━━ Data to use

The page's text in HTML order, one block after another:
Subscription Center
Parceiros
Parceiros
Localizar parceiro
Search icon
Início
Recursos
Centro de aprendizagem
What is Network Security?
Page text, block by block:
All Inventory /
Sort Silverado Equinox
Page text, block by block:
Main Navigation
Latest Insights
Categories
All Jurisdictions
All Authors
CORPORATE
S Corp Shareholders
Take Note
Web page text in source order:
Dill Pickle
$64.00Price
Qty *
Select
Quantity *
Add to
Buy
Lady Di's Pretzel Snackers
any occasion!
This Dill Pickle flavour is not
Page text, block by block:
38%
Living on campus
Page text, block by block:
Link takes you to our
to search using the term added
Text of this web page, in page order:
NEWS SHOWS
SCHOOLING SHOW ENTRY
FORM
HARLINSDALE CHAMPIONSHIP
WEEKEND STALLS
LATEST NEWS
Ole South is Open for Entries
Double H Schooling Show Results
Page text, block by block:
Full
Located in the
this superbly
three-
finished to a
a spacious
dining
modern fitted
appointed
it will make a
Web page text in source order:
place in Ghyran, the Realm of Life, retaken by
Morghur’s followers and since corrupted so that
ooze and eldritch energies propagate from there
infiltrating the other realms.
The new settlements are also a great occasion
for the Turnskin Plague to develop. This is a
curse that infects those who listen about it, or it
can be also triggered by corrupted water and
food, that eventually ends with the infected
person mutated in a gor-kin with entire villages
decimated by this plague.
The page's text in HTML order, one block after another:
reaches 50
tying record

━━━━

Exercise aim: Recopy all of the records verbatim.

Result of the task:
The page's text in HTML order, one block after another:
Subscription Center
Parceiros
Parceiros
Localizar parceiro
Search icon
Início
Recursos
Centro de aprendizagem
What is Network Security?
Page text, block by block:
All Inventory /
Sort Silverado Equinox
Page text, block by block:
Main Navigation
Latest Insights
Categories
All Jurisdictions
All Authors
CORPORATE
S Corp Shareholders
Take Note
Web page text in source order:
Dill Pickle
$64.00Price
Qty *
Select
Quantity *
Add to
Buy
Lady Di's Pretzel Snackers
any occasion!
This Dill Pickle flavour is not
Page text, block by block:
38%
Living on campus
Page text, block by block:
Link takes you to our
to search using the term added
Text of this web page, in page order:
NEWS SHOWS
SCHOOLING SHOW ENTRY
FORM
HARLINSDALE CHAMPIONSHIP
WEEKEND STALLS
LATEST NEWS
Ole South is Open for Entries
Double H Schooling Show Results
Page text, block by block:
Full
Located in the
this superbly
three-
finished to a
a spacious
dining
modern fitted
appointed
it will make a
Web page text in source order:
place in Ghyran, the Realm of Life, retaken by
Morghur’s followers and since corrupted so that
ooze and eldritch energies propagate from there
infiltrating the other realms.
The new settlements are also a great occasion
for the Turnskin Plague to develop. This is a
curse that infects those who listen about it, or it
can be also triggered by corrupted water and
food, that eventually ends with the infected
person mutated in a gor-kin with entire villages
decimated by this plague.
The page's text in HTML order, one block after another:
reaches 50
tying record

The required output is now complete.